── Recorded data

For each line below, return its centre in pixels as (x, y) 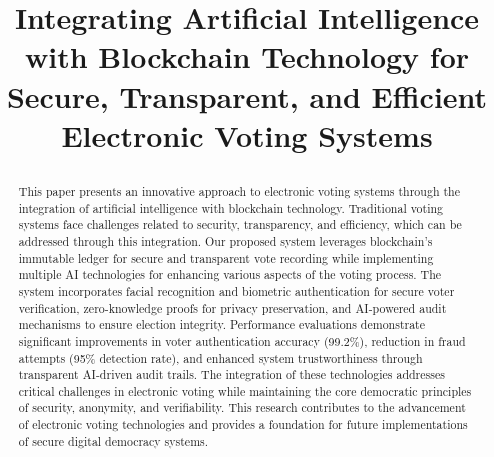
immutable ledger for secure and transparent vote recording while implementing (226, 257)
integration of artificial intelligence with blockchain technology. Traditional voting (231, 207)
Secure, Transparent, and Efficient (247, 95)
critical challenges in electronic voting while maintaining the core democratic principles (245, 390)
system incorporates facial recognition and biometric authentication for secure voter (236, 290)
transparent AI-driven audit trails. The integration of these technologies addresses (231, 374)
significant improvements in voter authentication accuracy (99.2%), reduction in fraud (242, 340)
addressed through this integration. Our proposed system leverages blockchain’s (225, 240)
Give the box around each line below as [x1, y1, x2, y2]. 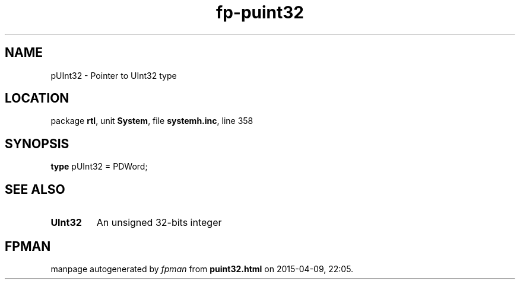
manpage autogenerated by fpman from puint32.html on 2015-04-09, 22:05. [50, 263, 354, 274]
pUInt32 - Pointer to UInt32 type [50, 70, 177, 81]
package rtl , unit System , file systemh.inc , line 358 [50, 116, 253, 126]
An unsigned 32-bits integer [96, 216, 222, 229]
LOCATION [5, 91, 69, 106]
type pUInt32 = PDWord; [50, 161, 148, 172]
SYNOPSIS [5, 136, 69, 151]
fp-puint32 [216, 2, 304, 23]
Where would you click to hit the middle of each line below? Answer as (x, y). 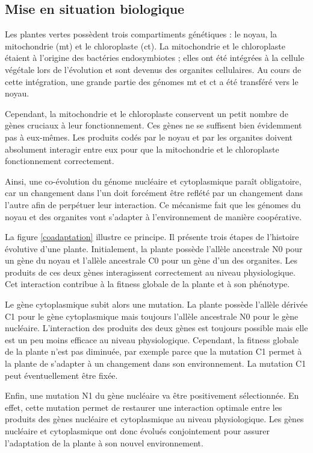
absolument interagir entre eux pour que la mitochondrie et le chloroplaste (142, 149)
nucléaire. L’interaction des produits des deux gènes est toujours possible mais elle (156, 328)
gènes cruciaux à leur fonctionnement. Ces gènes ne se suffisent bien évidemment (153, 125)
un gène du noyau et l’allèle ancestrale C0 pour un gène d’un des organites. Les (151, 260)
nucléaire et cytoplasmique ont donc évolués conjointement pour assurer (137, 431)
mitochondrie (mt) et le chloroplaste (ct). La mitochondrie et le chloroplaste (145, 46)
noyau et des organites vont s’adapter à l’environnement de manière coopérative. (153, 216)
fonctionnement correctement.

────

Set down the material above exactly as it reads, but not its pictures.

For each line below, return its centre in pixels as (x, y) 
immutable ledger for secure and transparent vote recording while implementing (226, 257)
integration of artificial intelligence with blockchain technology. Traditional voting (231, 207)
Secure, Transparent, and Efficient (247, 95)
critical challenges in electronic voting while maintaining the core democratic principles (245, 390)
system incorporates facial recognition and biometric authentication for secure voter (236, 290)
transparent AI-driven audit trails. The integration of these technologies addresses (231, 374)
significant improvements in voter authentication accuracy (99.2%), reduction in fraud (242, 340)
addressed through this integration. Our proposed system leverages blockchain’s (225, 240)
Give the box around each line below as [x1, y1, x2, y2]. 
manpage autogenerated by fpman from puint32.html on 2015-04-09, 22:05. [50, 263, 354, 274]
pUInt32 - Pointer to UInt32 type [50, 70, 177, 81]
package rtl , unit System , file systemh.inc , line 358 [50, 116, 253, 126]
An unsigned 32-bits integer [96, 216, 222, 229]
LOCATION [5, 91, 69, 106]
type pUInt32 = PDWord; [50, 161, 148, 172]
SYNOPSIS [5, 136, 69, 151]
fp-puint32 [216, 2, 304, 23]
Where would you click to hit the middle of each line below? Answer as (x, y). 
absolument interagir entre eux pour que la mitochondrie et le chloroplaste (142, 149)
nucléaire. L’interaction des produits des deux gènes est toujours possible mais elle (156, 328)
gènes cruciaux à leur fonctionnement. Ces gènes ne se suffisent bien évidemment (153, 125)
un gène du noyau et l’allèle ancestrale C0 pour un gène d’un des organites. Les (151, 260)
nucléaire et cytoplasmique ont donc évolués conjointement pour assurer (137, 431)
mitochondrie (mt) et le chloroplaste (ct). La mitochondrie et le chloroplaste (145, 46)
noyau et des organites vont s’adapter à l’environnement de manière coopérative. (153, 216)
fonctionnement correctement.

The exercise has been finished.